Das Archiv wächst und wächst
In nun bald zweieinhalb Jahren hat er sich ein regelmässiges Publikum von geschätzt 8 bis 15’000 Leserinnen und Lesern erschrieben. Das lässt sich darum nicht so genau beziffern, weil er die Inhalte des Newsletters neben dem E-Mail-Versand auf mehreren anderen Plattformen platziert, vornehmlich auf Facebook und Instagram. Ausserdem sind alle inzwischen 901 Newsletter auf der Website ukraineaktuell.com abgelegt, die Interessierten als Archiv dient und bei der Newsletter-Produktion als wertvolles Arbeitsinstrument verwendet werden kann, um frühere Vorgänge zu recherchieren.
Aber wer liest denn eigentlich all die News zum Ukrainekrieg? Sein Publikum kennt Aldrovandi nur beschränkt, er geht aber davon aus, dass es mehrheitlich, so wie er selbst, pro-ukrainisch tickt. Rückmeldungen auf seine Arbeit erhält er nur selten, ab und zu ein Hinweis von ehemaligen Kollegen, schau dir doch noch dieses oder jenes Video an. «Was ich mache, läuft unter dem Radar», findet darum der Journalist. Das mag auch daran liegen, dass er nicht die grossen Einordnungen und Meinungsstücke zum Ukrainekrieg liefert, die Anlass zu Diskussionen geben oder für Kontroversen sorgen. «Das ist eine Frage der Persönlichkeitsstruktur», sagt Aldrovandi im Gespräch. «Ich war nie der grosse Kommentator als Journalist.»
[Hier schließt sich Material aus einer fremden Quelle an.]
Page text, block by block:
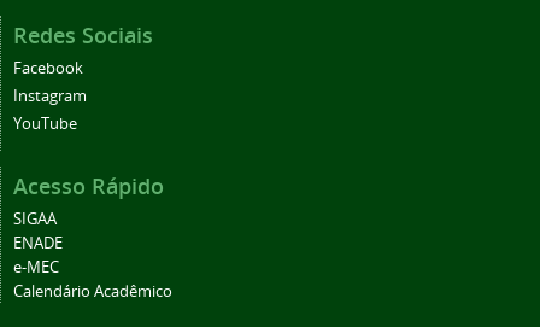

Selbst Fachleute, die sich beruflich intensiv mit der Ukraine befassen, kennen den Newsletter nicht, wie eine Stichprobe von persoenlich.com ergab. Was auch heisst: Bei Werbung und Distribution gibt es Luft nach oben. Sein Sohn hilft ihm zwar, die Inhalte des Newsletters auf Instagram aufzubereiten. Aber sonst ist ukraineaktuell.com ein Einmannbetrieb. «Ich könnte schon noch Unterstützung gebrauchen und wäre auch offen dafür», sagt Aldrovandi, zumal ein Ende des Newsletters nicht absehbar ist. Zwar möchte er nicht ein Leben lang über die Ukraine berichten. «Aber solange es Krieg gibt, mache ich weiter.» Auch deshalb, weil er den Widerstand und die Leidensfähigkeit der Ukrainer bewundert, obwohl er selbst noch nie im Land war und auch keine Ukrainer persönlich kennt.